Bike theft has been thriving in Britain over the past few years. According to figures from the Halifax, there's now one stolen almost every minute, and as the number of cyclists grow – so, too, do the levels of theft.

Over the past month alone, two people on my desk at work have had their bikes swiped – and the only reason I've managed not to avoid becoming a victim myself over the past couple of years is that I no longer leave my bike anywhere I can't see it for more than five minutes – unless it's in my flat, or locked up in the secure car park below The Independent's offices.

The sad fact is, this appears to be just about the only way to guarantee you won't get your bike nicked these days. Even spending £50, £70 or £90 on a lock, will not guarantee that you're protected from the most determined thieves. With the help of a little liquid nitrogen, a hydraulic jack or pair of industrial bolt cutters, you can get through just about any lock. Some of the older D-locks are actually very simple to crack open.

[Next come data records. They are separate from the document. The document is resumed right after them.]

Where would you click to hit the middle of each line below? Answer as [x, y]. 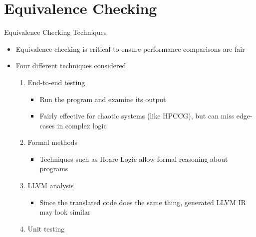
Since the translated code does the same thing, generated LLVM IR [143, 202]
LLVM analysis [51, 185]
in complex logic [82, 125]
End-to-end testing [56, 82]
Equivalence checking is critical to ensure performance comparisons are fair [130, 49]
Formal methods [53, 142]
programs [54, 169]
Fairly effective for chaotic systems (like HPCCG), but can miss [137, 116]
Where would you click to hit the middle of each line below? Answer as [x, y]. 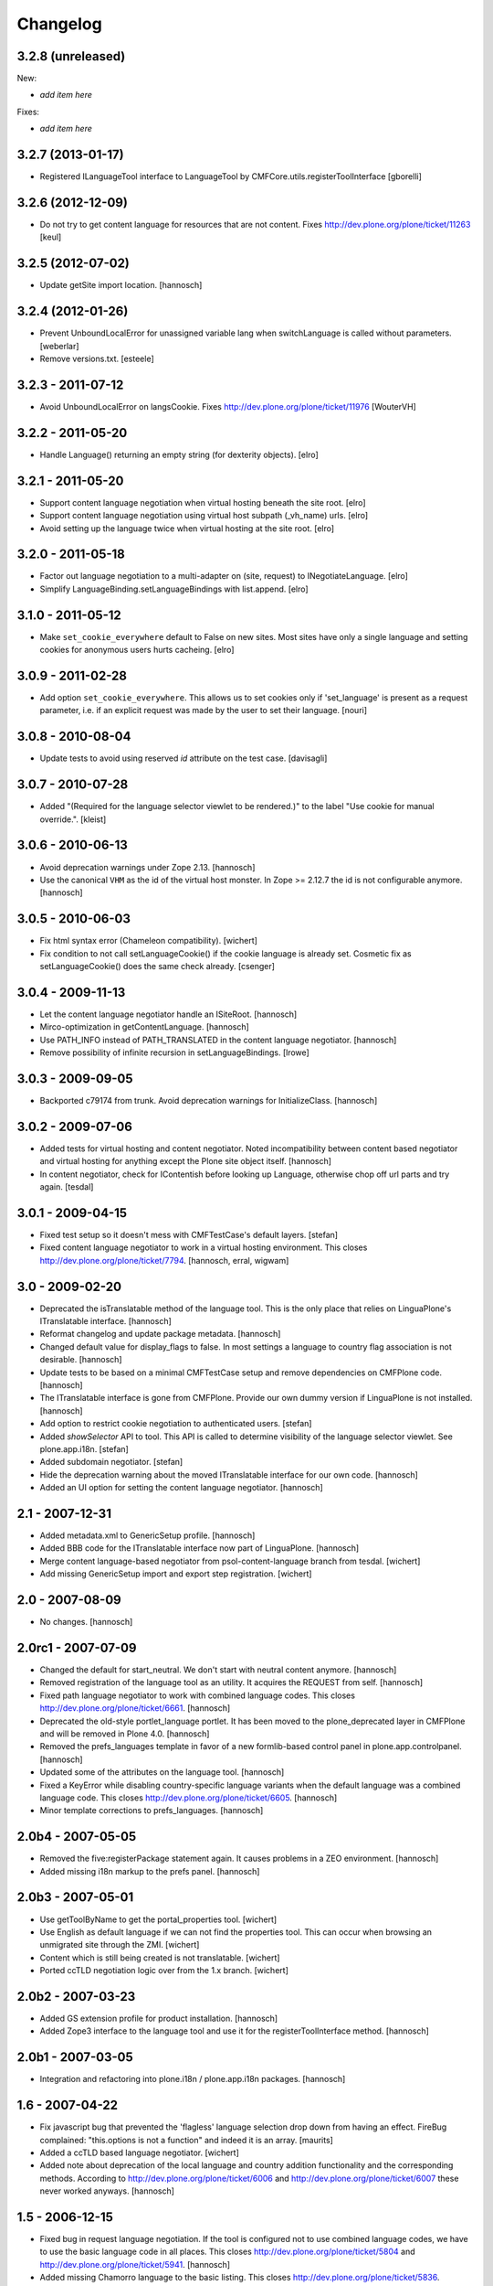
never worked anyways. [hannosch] [107, 2191]
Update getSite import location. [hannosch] [121, 285]
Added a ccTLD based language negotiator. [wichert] [139, 2152]
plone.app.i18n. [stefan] [84, 1448]
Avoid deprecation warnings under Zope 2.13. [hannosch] [147, 867]
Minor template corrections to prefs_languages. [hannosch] [152, 1811]
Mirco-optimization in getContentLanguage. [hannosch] [145, 1027]
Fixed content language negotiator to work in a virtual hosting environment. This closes [204, 1247]
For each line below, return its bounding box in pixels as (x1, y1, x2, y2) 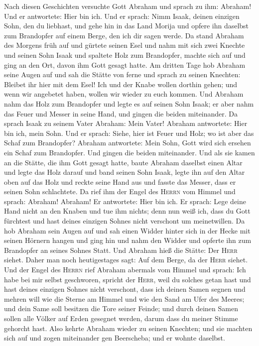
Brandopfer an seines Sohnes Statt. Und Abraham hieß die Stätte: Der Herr (4, 244, 238, 255)
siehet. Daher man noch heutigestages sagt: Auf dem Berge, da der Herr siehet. (4, 254, 248, 265)
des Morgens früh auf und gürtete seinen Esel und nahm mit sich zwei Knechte (4, 40, 245, 50)
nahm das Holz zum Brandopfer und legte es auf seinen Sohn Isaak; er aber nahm (4, 98, 254, 109)
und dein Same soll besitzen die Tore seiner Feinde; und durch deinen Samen (4, 303, 238, 314)
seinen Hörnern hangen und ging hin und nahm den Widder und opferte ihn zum (4, 235, 252, 245)
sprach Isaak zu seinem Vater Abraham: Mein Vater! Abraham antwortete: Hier (4, 118, 248, 128)
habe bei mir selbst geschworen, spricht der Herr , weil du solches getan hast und (4, 274, 251, 284)
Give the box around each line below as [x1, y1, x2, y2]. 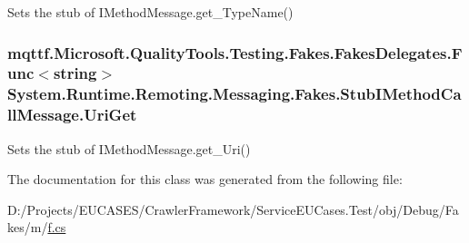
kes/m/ [7, 218, 48, 237]
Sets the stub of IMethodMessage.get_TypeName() [7, 3, 294, 21]
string [53, 62, 97, 84]
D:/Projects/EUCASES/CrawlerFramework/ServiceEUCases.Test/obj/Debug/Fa [7, 199, 459, 219]
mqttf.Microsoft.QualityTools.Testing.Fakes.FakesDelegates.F [7, 41, 463, 63]
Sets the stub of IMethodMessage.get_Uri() [7, 139, 251, 158]
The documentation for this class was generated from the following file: [7, 170, 403, 189]
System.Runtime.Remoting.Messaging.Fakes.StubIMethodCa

If you've got one of the old D-locks with a circular key, it's apparently relatively straightforward to open it using a Biro lid (there are dozens of demonstrations of this on You Tube, if you need to see for yourself). And even though most manufacturers have now discontinued these types of devices, I still have a few friends that rely on them.

When Boris Johnson got his own beloved Marin nicked two months ago, he wrote a blog on his website calling for greater use of tracker devices and decoy bikes – and it's good to know that he might make this a priority should he be successful in his bid for mayor of London. But I'm not sure tracker devices are necessarily the answer. It might help to catch some of the thieves, but surely most would quickly find a way to disable or destroy any tagging technology.

A much better idea, in my opinion, would be to provide more secure and monitored bike parks in towns and cities, such as the scheme currently being trialled on a small basis in Portsmouth. This particular project is the brainchild of policeman David Fairbrother, who has created a new lock that sends a text message to a central control system when your bike is locked up. If someone tries to tamper with the lock, a warning is immediately sent to the centre, and CCTV cameras will provide live pictures of what's going on. A security guard can then be dispatched if it turns out that a theft is being attempted.

Obviously, such a scheme would prove very expensive if it were rolled out on a grand scale – and it's unlikely that the police in most cities are going to want to waste too many hours chasing bike thieves. However, if the control centre also had the chance to talk to the thief through a loudspeaker, warning that police were on their way (a technique that has proved very successful at preventing crime in Middlesbrough), this may well prove deterrent enough.

Simply providing some large cycle parks in big city centres, manned by a permanent security guard, would be a giant leap in the right direction. While this, too, will cost money, local authorities and central government need to be prepared to invest if they are serious about getting more people out of their cars and on to their bikes. At the moment, theft is a real deterrent to using your bike for a journey into town – you can never be sure it'll be where you left it when you get back.

Meanwhile, if the Government is unwilling to invest, surely there is an opportunity here for a private operator? I know I would pay to leave my bike in a secure bike park – but I'm unaware of anywhere that provides such a facility in central London. Anyone fancy going into business with me?